Выбрать главу

А потом и завещание царево огласили, которое тот, предвидя неизлечимость болезни, супружнице своей оставил тайно. Передавал он престол сыну Ивану и «жене Олене с боярским советом», приказав Елене «держать государство пол сыном» до полного Иванова возмужания. Как ни ослеплен был своей любовью к жене царь московский, чуял он сердцем жажду власти без улержу и желание господствовать, сжигавшие изнутри ее дочерна. Поэтому и в завещании говорил царь о приоритете «боярского совета», а не о полном всевластии княгини «Олены». А может, хотел так защитить жену от борьбы жестокой с братьями своими – удельными князьями Андреем и Юрием, которая и впрямь завязалась тут же, не успели царя Василия в могилу опустить?

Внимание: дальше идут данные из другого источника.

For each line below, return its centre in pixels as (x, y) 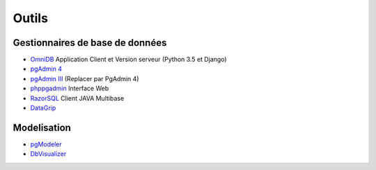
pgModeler (46, 144)
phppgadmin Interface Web (70, 88)
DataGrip (43, 108)
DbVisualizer (48, 154)
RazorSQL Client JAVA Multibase (77, 98)
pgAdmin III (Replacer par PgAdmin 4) (85, 78)
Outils (31, 18)
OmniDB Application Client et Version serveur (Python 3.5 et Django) (128, 60)

Впрочем, недооценил он свою молодую супругу: было от кого сыну Ивану лютый нрав унаследовать. Очень скоро сметливая Елена развернулась, бояр от власти отставила – да так, что членам боярского совета самим к ней пришлось со всеми вопросами и просьбами хаживать, а князей, Юрия да Андрея, – одного в заточение посадила, а другого и вовсе в тюрьме сгноила. Сторонники их были пытаны, кнутом биты, торговой казнью казнены, а иные и вдоль большой дороги на Новгород повешены – ибо Новгород опять всколыхнулся и на сторону братьев Васильевых склонился.

Наступили смутные времена после смерти Василия III.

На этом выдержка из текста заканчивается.